Sunday, June 12, 2022

GREAT TALKER IS GOOD LISTNER

    I have been in medicine for many years and I have realized that many times all that one has to do is to listen to a patient's story . Now I can also say that many times the diagnosis is simple or straight forward and the talk may not help e.g. straight forward asthma. But when there is a diagnostic dilemma we need more history , so we can order tests that can clinch the diagnosis rather than ordering tests that may take us on wrong path and delay in knowing what a patient has. That brings me to my story for today. 

     I had known this patient from my evaluation in office . He was 73 years old and was quite obese. He seemed to have sleep apnea, but did not want sleep apnea. He had also smoked and had COPD - the disease that one gets due to smoking. He had be started on oxygen and his activity level was very limited and he had not done any diet. He went to ER one day. He felt weak. The ER doctor saw him and did some routine tests and was admitted .The hospital doctor saw him and at the request of patient. I happen to see the doctor and he told me that he has admitted my patient and has called me for the consult ,but 'he looked ok and should be ready to ho home in 1-2 days . ' I went to see the patient. He had his family with him . I asked him as to what was the reason that he came to ER he was not short of breath but felt weak. I told him to tell me what exactly happened . So he told me that he was sleeping on floor - rather unusual thing in this country. But then when he tried to get up he could not  and he had to crawl to his bedroom. He barely pulled himself in the bed  and then when he had to go to kitchen he had to crawl again and so then his family called 911 and he was brought to ER. I am a lung specialist .But I told him to raise his arms and he could barely do it  and to me it looked like shoulder problem may be rotator cuff injury , but he told me that it was worse than his usual shoulder problem. I asked him to raise the legs  and he could not. His oxygen saturation was ok and his lungs were clear . His chest X- ray was fine and routine blood tests were OK. But I was concerned about his weakness and so I ordered CT scan of cervical - neck spine and also Lumbar spine  and consulted a neurologist. 
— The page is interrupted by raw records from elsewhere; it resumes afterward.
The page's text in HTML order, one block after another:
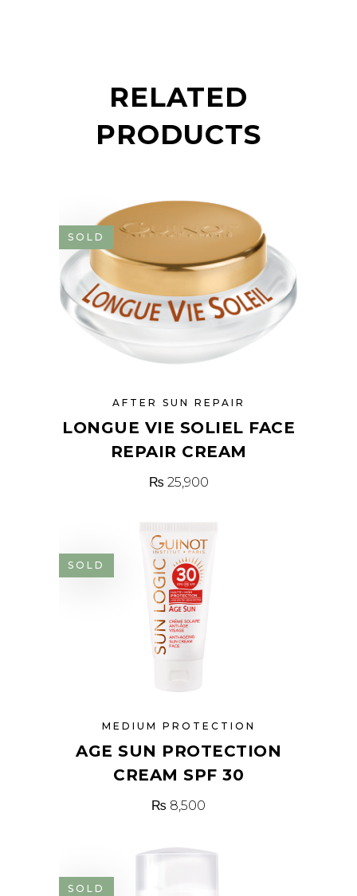
RELATED
PRODUCTS
SOLD
AFTER SUN REPAIR
LONGUE VIE SOLIEL FACE
REPAIR CREAM
₨ 25,900
SOLD
MEDIUM PROTECTION
AGE SUN PROTECTION
CREAM SPF 30
₨ 8,500
SOLD

     The scans were done  and they showed as expected lots of arthritis. So then the neurologist ordered a MRI of spine  and concluded that he had a SPINAL STROKE . He suggested physical therapy. He felt that there was issue with spine  and that will need physical therapy and some time . He signed off the case. Next day he looked weak and little short of breath  and then I send him to a monitor bed as I was concerned about worsened neurological status . The spinal stroke is where the function bellow  certain level of the spinal cord there is muscle weakness or paralysis. I talked to him and his family. I told them about my fear that he may have paralysis of breathing muscles and then may need respirator. He told me that he would never go on respirator  and wanted to sign papers right there . His family also felt the same thing and so we made him DNR . I called the neurologist  and talked to his associate as he was not in the office  and told him my fear of what is called ASCENDING POLYNEUROPATHY. In this condition the weakness ASCENDS from lower level to higher level So when respiratory muscles get involved then one cannot breath. He came in and agreed  and started treatment. Patient did not want any artificial support to sustain life  and so in next 24 hours he passed away. 
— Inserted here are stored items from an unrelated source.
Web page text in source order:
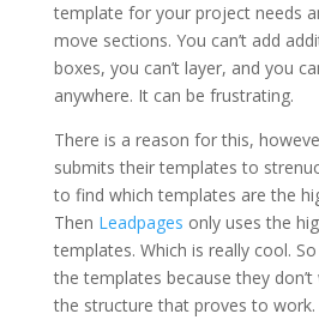
template for your project needs
move sections. You can’t add
boxes, you can’t layer, and you
anywhere. It can be frustrating.
There is a reason for this,
submits their templates to
to find which templates are the
Then Leadpages only uses the
templates. Which is really cool.
the templates because they
the structure that proves to work.
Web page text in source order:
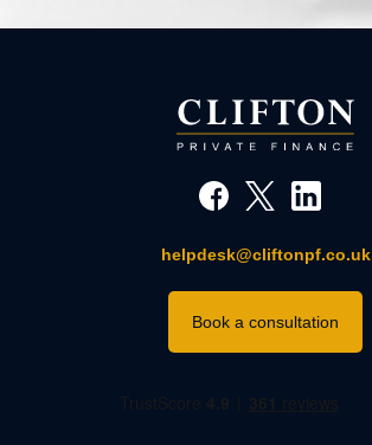
helpdesk@cliftonpf.co.uk
Book a consultation

     The story that patient had was suggesting that something was happening  and this was not  the usual 'weakness ' that happens in many older patient who are obese and who have other lung and heart problem like this patient had. Just allowing patient to tell what exactly happened  helps  and then diagnosis becomes clear. 

Saturday, May 28, 2022

TO TREAT OR NOT TO TREAT

   In medicine we have many of us who are nonflexible. I f i check blood pressure on a patient and the recording is 150 / 95 , there is no question in my mind or for that matter in any physicians' mind as to treat or not treat. The high blood pressure must be treated ,we will treat it.If the blood sugar is high we treat it though it may depend upon age of the patient - but if the sugar is high, then we will treat it. Ig we see 80 years old person and fasting blood sugar is may be 110 we may not treat it but if the patient is 30 years old we will treat it . So there is some variation in treating diabetes . The same holds true in case of elevated lipids - cholesterol - though most of the cardiologist have lost the flexibility and treat even 90 years old with same medications  and that may be due to combinations of factors like insurance company asking us to do check marks  and then pharmaceutical company pushing for the drugs  and so on. But most of us weigh the benefit V  risk. The story that I am telling story  today is one such patient. 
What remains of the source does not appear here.